Tuesday 20 July 2010

Corrupt socialism looks like Capitalism! Greed and fraud all the way to the back pocket!


State-owned enterprises in eastern Europe are often a mess. Lithuania is trying to reform them

DIG into the political undergrowth anywhere between the Baltic and the Black Seas and you soon find curious connections between state-owned enterprises, officials and politicians. They mostly escape public scrutiny—not least because politicians of all stripes tend to benefit from the state firms’ largesse.
Lithuania’s government, faced with suicidally unpopular tax rises and spending cuts as it tries to reduce its deficit of nearly 9% of GDP, has just launched a rare attempt to run these firms properly. A new analysis shows that state-owned assets in energy, transport and land at the end of 2009 were worth some 18 billion Lithuanian litai ($6.6 billion) but provided only 45m litai in dividends. The return on equity was negative, at -6%.
A glaring example of mismanagement comes from the forestry industry. Lithuania has 830,000 hectares of state-owned forests, run by 42 companies. The average yield in 2008 was only 4 litai per cubic metre of wood (a quarter of the Swedish figure, see table), and even that trickles away into company costs: the state receives no dividend. The government now proposes to set up a single forestry company, charged with managing the industry on a commercial basis.
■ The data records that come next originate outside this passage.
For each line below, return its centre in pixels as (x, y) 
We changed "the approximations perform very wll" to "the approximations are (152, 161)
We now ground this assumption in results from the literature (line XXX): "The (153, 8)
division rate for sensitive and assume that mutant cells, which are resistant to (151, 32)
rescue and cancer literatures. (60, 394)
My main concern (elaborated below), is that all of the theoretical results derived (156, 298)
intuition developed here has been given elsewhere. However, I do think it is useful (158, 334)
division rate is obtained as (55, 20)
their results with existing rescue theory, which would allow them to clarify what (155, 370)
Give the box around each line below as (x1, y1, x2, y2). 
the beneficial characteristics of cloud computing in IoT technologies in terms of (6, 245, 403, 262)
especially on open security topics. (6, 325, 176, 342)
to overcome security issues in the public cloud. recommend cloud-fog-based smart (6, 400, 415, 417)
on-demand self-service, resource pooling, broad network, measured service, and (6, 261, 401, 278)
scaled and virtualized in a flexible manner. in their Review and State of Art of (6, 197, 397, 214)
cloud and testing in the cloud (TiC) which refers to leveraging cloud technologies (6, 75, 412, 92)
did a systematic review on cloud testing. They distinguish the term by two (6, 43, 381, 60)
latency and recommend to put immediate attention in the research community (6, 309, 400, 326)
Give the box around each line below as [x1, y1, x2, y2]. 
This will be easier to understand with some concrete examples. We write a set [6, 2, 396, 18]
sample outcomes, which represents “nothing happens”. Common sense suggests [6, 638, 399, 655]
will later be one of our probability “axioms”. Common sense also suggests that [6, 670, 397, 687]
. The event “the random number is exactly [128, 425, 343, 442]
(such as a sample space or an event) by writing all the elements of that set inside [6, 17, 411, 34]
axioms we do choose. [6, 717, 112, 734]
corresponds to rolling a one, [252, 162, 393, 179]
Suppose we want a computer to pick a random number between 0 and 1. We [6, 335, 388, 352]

It has similar plans for state-owned land: in future, ministries and other public bodies, many of which have notably spacious buildings and compounds, will have to pay market rents. When that was tried in Estonia, it led to sharp downsizing. If Lithuania ran its public-sector businesses as efficiently as Sweden or Finland, the revenues would be 1.5-2.5% of GDP, says the prime minister, Andrius Kubilius. That would keep the country out of the arms of the IMF, and also end the reputation of Mr Kubilius’s coalition government for dithering.
Merely highlighting the scale of the problem should provoke similar inquiries elsewhere. But sorting out the mess will mean overcoming some of the most powerful lobbies in the country. For nearly 20 years they have stymied all attempts to introduce public scrutiny and competitive pressure on their cosy business arrangements. For a government with a slender majority in parliament, that is tricky.
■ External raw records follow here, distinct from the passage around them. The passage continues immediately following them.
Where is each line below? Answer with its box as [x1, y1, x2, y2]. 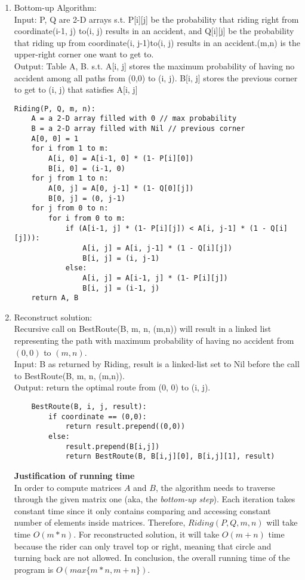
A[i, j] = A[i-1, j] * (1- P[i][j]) [82, 273, 228, 282]
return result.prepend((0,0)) [65, 422, 186, 431]
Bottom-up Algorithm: [14, 1, 97, 13]
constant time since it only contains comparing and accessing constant [14, 504, 271, 517]
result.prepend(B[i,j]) [65, 442, 160, 451]
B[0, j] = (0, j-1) [48, 194, 125, 203]
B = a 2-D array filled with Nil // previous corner [31, 124, 245, 133]
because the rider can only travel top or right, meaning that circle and [14, 539, 272, 552]
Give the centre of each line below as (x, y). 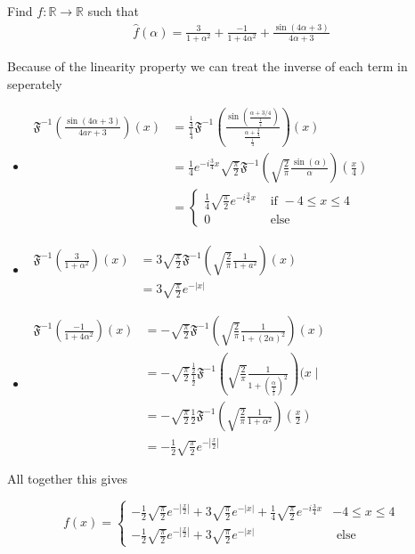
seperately (35, 83)
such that (113, 11)
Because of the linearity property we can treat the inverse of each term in (207, 66)
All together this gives (68, 479)
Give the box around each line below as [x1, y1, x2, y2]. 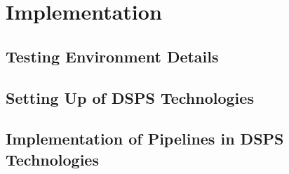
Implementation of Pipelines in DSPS [6, 128, 284, 149]
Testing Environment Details [6, 45, 219, 67]
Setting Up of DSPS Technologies [6, 86, 254, 108]
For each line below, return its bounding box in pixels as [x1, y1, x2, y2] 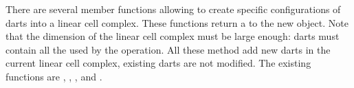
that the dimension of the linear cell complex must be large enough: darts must [5, 29, 340, 43]
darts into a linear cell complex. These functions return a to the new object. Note [5, 15, 349, 30]
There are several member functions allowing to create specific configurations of [5, 2, 341, 16]
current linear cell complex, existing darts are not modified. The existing [5, 56, 311, 70]
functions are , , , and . [5, 69, 102, 83]
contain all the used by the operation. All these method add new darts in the [5, 42, 331, 56]
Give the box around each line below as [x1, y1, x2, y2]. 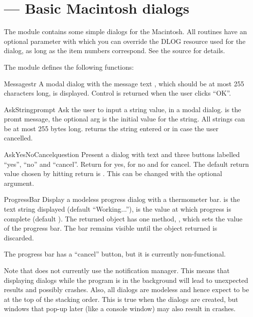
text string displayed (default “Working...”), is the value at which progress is [4, 204, 231, 214]
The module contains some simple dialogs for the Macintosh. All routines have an [4, 26, 247, 37]
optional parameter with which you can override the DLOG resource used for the [4, 36, 246, 46]
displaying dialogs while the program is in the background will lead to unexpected [4, 275, 249, 285]
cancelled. [4, 133, 33, 143]
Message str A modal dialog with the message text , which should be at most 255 [4, 78, 244, 88]
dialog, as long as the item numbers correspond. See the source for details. [4, 45, 225, 56]
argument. [4, 178, 34, 188]

But Lithuania’s president, Dalia Grybauskaite, a former European Union budget commissioner, has thrown her weight behind the plan. She said the new report revealed “powerlessness and lack of responsibility”. The black economy—smuggling and corruption—represented a “mass of reserves”, she said, which would be a better source of revenues for the state than raising taxes.
That may be optimistic: though some of the money siphoned off from state enterprises goes into foreign bank accounts, much is spent at home. Higher revenues for the state will come at the cost of lower rents for its cronies, and less spending.
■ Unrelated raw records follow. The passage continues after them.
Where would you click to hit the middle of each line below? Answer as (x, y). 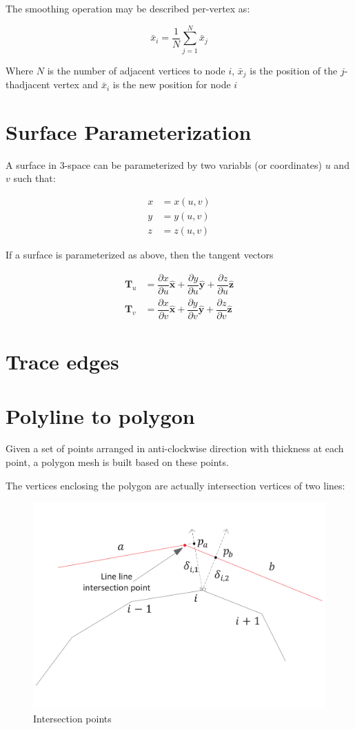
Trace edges (62, 362)
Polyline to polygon (100, 415)
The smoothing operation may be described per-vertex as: (128, 8)
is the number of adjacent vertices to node (136, 70)
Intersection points (72, 718)
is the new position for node (172, 84)
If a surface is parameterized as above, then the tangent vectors (140, 255)
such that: (34, 178)
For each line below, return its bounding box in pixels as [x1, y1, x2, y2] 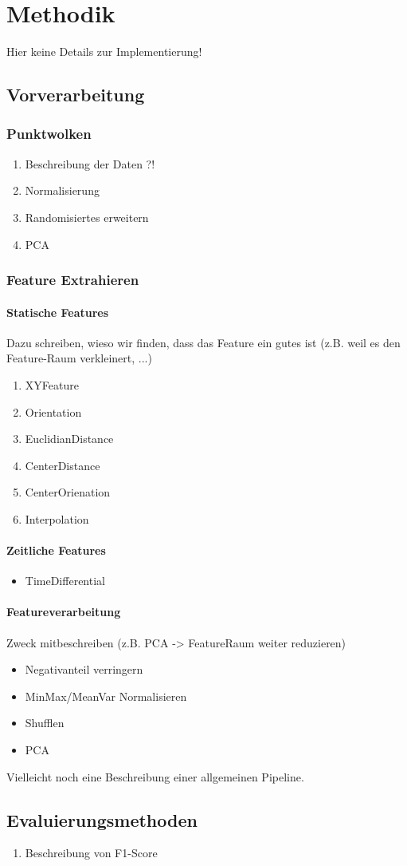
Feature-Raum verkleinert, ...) [6, 350, 152, 366]
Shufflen [25, 714, 65, 731]
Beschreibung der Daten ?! [25, 155, 155, 172]
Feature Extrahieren [6, 270, 139, 290]
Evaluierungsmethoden [6, 807, 198, 832]
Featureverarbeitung [6, 603, 121, 620]
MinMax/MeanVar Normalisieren [25, 687, 187, 704]
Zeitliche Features [6, 542, 106, 559]
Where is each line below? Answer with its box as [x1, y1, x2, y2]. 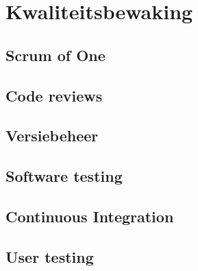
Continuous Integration [5, 205, 174, 226]
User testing [5, 246, 94, 267]
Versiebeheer [5, 125, 99, 146]
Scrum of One [5, 44, 106, 65]
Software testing [5, 165, 123, 187]
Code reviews [5, 84, 103, 106]

Despite the element of double-counting, the scheme has attracted interest from outsiders such as the European Bank for Reconstruction and Development. Bankers close to the scheme think a similar approach could also work in southern European countries like Greece.
Better-run state industries would also be more attractive candidates for privatisation, which, after vigorous efforts in the 1990s, has largely stalled in the ex-communist world. Estonia has renationalised its railways and is buying back its poorly run national airline; Latvia had to nationalise one of its biggest banks in 2008. Across the region industries like energy are still regarded as too vulnerable to Russian influence to privatise further.
Lithuanian officials say they plan partial sell-offs of at least some firms once they are properly managed. But even the most rigorous politicians may find it hard to sacrifice the state-owned firms’ adhesive attractions.